From Theomin’s hand,

It has been two weeks now that Eleswith has gone. What she meant to me is beyond measure and I wish her only the best with her child and in Dale. What she said was coming was no small surprise. A book came which chronicled all that had gone on during my journey north. This book arrived but a day ago. It spans from my time in the Wold and the events of Langhold to Helm’s Deep and Kaymel. It spans the meeting of the Warriors of Eriador in the Lone Lands to the meeting of Gerald in Bree. It covers the taking of Annuminas to the retaking of the city and beyond. This is a fantastic book and I cannot believe all of it has been chronicled for me. The hours it must have taken to write this book to its detail had to be long. I must give the author his due.

Malga, the author of this book, said once before that if he was not a warrior, he would have been a writer or a poet. Through this book, he has proven to be an careful writer. I cannot stress the painstaking detail that he went through, delving into what I did in Rohan, the horrors that we faced in Eriador, and the love we all shared and lost. I cannot stress how amazing this made me feel to have all my adventures here in one book. Now I can show it to my mother so she could have a real sense of what it was like for me, for us, on this adventure. Perhaps some day I will be able to go back to Eriador if only to thank Magla for this remarkable gift he has given to me.

As of now, my father still has not come back.

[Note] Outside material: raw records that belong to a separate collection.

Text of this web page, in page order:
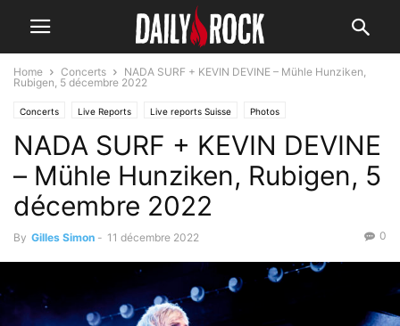
Home Concerts
NADA SURF + KEVIN DEVINE – Mühle Hunziken,
Rubigen, 5 décembre 2022
Concerts Live Reports Live reports Suisse Photos
NADA SURF + KEVIN DEVINE
– Mühle Hunziken, Rubigen, 5
décembre 2022
By Gilles Simon - 11 décembre 2022 0

But there is hope. A message has come from Gondor speaking of a band of men that has been enslaved in Mordor. They are a band of men from Gondor and Rohan that have been taken and have not been found since. Perhaps my father is among them. If so, maybe one day, I will see him again. Maybe one day, I will go to him. But today, regarding this book, “The Family Line,” the one that has recorded what really happened on my journey to the northern kingdoms, it is at last, finished.


  1. Simply, Thank you! I hope you enjoyed writing it as much as we did reading it.
    Now, on to The Family Line 2, Aches Adventure!

    • timhedden /

      I absolutely loved writing and sharing my story. Thank you for keeping interest through the whole thing. I appreciated all the words you’ve shared throughout the three year. If there’s demand, maybe there will be another. I certainly have planty ideas floating around in my head.